Federated Learning (FL) has been proposed as a privacy-preserving solution for machine learning. However, recent works have shown that Federated Learning can leak private client data through membership attacks. In this paper, we show that the effectiveness of these attacks on the clients negatively correlates with the size of the client datasets and model complexity. Based on this finding, we propose model-agnostic Federated Learning as a privacy-enhancing solution because it enables the use of models of varying complexity in the clients. To this end, we present $\texttt{MaPP-FL}$, a novel privacy-aware FL approach that leverages model compression on the clients while keeping a full model on the server.
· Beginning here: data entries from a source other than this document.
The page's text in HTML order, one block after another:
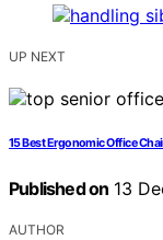
UP NEXT
15 Best Ergonomic Office
Published on 13
AUTHOR
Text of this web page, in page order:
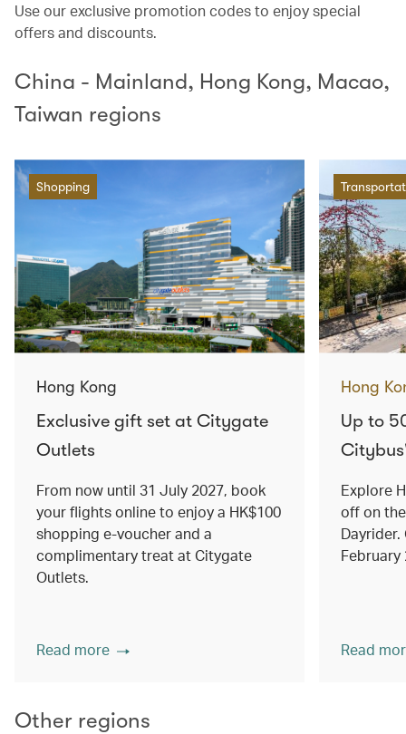
Use our exclusive promotion codes to enjoy special
offers and discounts.
China - Mainland, Hong Kong, Macao,
Taiwan regions
Shopping
Hong Kong
Exclusive gift set at Citygate
Outlets
From now until 31 July 2027, book
your flights online to enjoy a HK$100
shopping e-voucher and a
complimentary treat at Citygate
Outlets.
Read more
Hong
Up to
Explore
off on
Read
Other regions
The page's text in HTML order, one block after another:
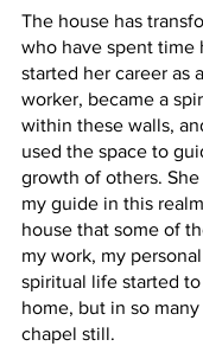
The house has
who have spent time
started her career as
worker, became a
within these walls,
used the space to
growth of others.
my guide in this
house that some of
my work, my
spiritual life started
home, but in so
chapel still.
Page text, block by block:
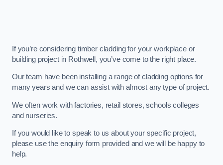
If you’re considering timber cladding for your workplace or
building project in Rothwell, you’ve come to the right place.
Our team have been installing a range of cladding options for
many years and we can assist with almost any type of project.
We often work with factories, retail stores, schools colleges
and nurseries.
If you would like to speak to us about your specific project,
please use the enquiry form provided and we will be happy to
help.
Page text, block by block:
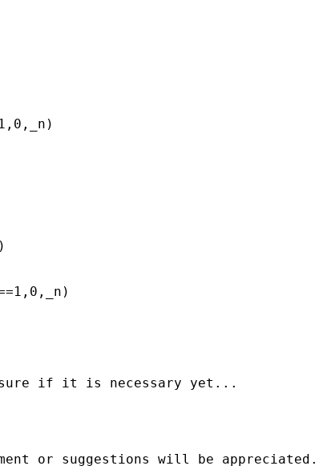
if it is necessary yet...
or suggestions will be appreciated.
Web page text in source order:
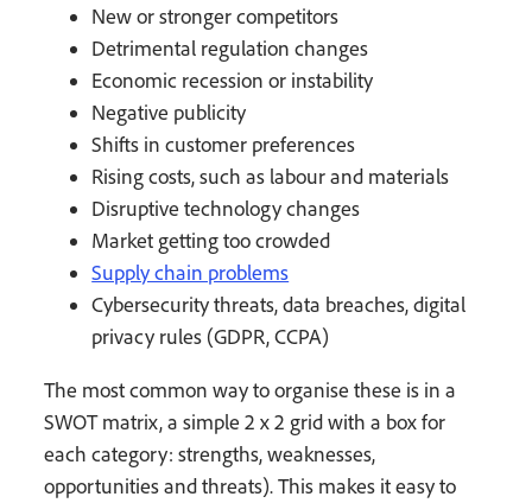
New or stronger competitors
Detrimental regulation changes
Economic recession or instability
Negative publicity
Shifts in customer preferences
Rising costs, such as labour and materials
Disruptive technology changes
Market getting too crowded
Supply chain problems
Cybersecurity threats, data breaches, digital
privacy rules (GDPR, CCPA)
The most common way to organise these is in a
SWOT matrix, a simple 2 x 2 grid with a box for
each category: strengths, weaknesses,
opportunities and threats). This makes it easy to
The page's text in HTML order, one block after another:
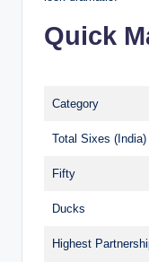
Quick
Category
Total Sixes (India)
Fifty
Ducks
Highest
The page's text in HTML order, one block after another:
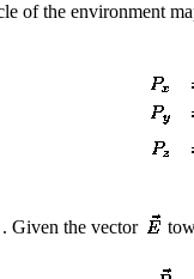
of the environment
. Given the vector
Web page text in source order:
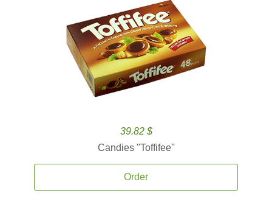
39.82 $
Candies ''Toffifee''
Order
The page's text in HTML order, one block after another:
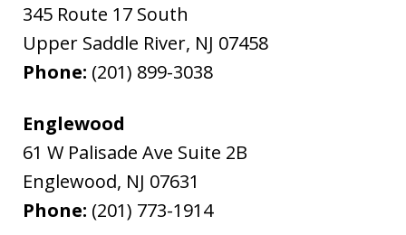
345 Route 17 South
Upper Saddle River, NJ 07458
Phone: (201) 899-3038
Englewood
61 W Palisade Ave Suite 2B
Englewood, NJ 07631
Phone: (201) 773-1914
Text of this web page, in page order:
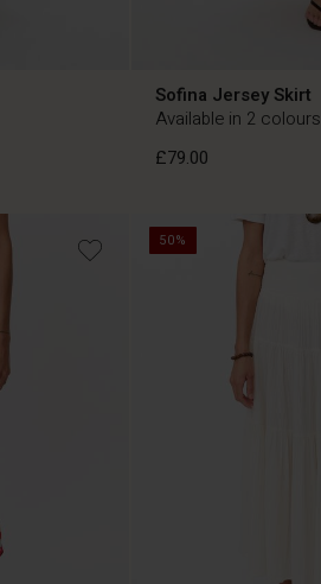
Sofina Jersey Skirt
Available in 2 colours
£79.00
£79.00
50%
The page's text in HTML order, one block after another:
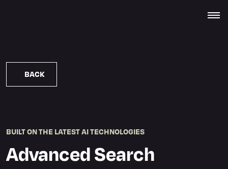
BACK
BUILT ON THE LATEST AI TECHNOLOGIES
Advanced Search
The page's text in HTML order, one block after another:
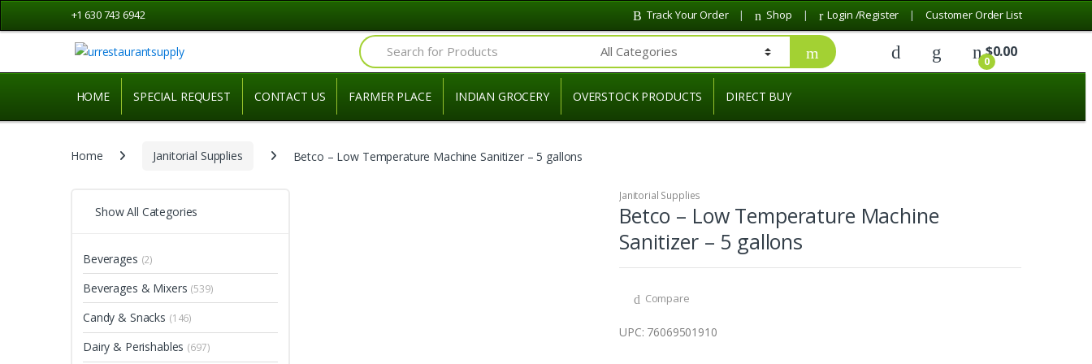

We compare the performance of $\texttt{MaPP-FL}$ against state-of-the-art model-agnostic FL methods on the CIFAR-10, CIFAR-100, and FEMNIST vision datasets. Our experiments show the effectiveness of $\texttt{MaPP-FL}$ in preserving the clients' and the server's privacy while achieving competitive classification accuracies.

翻译：联邦学习（FL）被提出作为一种保护隐私的机器学习解决方案。然而，近期研究表明联邦学习可能通过成员推理攻击泄露客户端的私有数据。本文揭示了此类攻击对客户端的有效性程度与客户端数据集规模及模型复杂度呈负相关关联。基于该发现，我们提出模型无关联邦学习作为隐私增强方案，因其允许客户端采用不同复杂度的模型。为此，我们提出$\texttt{MaPP-FL}$——一种新型隐私感知联邦学习方法，该方法在客户端实施模型压缩的同时保留服务端的完整模型。我们在CIFAR-10、CIFAR-100和FEMNIST视觉数据集上，将$\texttt{MaPP-FL}$与当前最先进的模型无关联邦学习方法进行性能对比。实验结果表明，$\texttt{MaPP-FL}$在保持竞争性分类精度的同时，能有效保护客户端和服务端的隐私。